Uma terceira nota diz respeito ao modo como a administração pública local e regional aproveita esta oportunidade para se articular com as populações locais que se expressam em comunidades online por via de plataformas locais de base tecnológica. Estamos a falar de modernização administrativa, mas, sobretudo, da articulação entre inovação tecnológica e inovação social no âmbito do que hoje se designa como “a inteligência coletiva e a inovação colaborativa”.

Uma quarta nota diz respeito à forma como iremos ultrapassar a iliteracia digital e as lacunas de iniciativa empresarial nestas áreas da economia digital, por exemplo, em tudo o que diga respeito às plataformas locais de inteligência coletiva territorial.
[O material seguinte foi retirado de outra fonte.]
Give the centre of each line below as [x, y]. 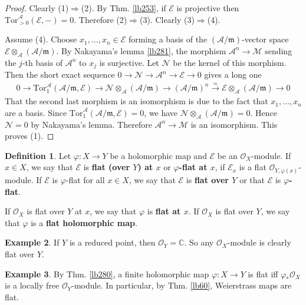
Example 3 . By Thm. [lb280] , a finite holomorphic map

Uma nota final, de síntese, acerca do que eu chamo “a arte da composição dos territórios-rede”. De facto, depois de tudo o que fica dito, estamos perante uma transformação tão complexa e profunda que todos os territórios estão obrigados a encontrar rapidamente o seu modus operandi e a cadência própria da sua transformação estrutural. Por isso, eles têm de ser “territórios-rede desejados”, dotados com inteligência coletiva própria, e em especial um mix de inteligências – racional, artificial e emocional – que lhes permita acompanhar o ritmo das transformações. Uma última palavra para a “escola nova” do novo paradigma: sim às ciências e à sua racionalidade analítica, sim à revolução digital e à racionalidade própria da inteligência artificial, sim às artes e à cultura, mas, também, à ética do cuidado e ao sentido da vida que são inerentes à inteligência emocional.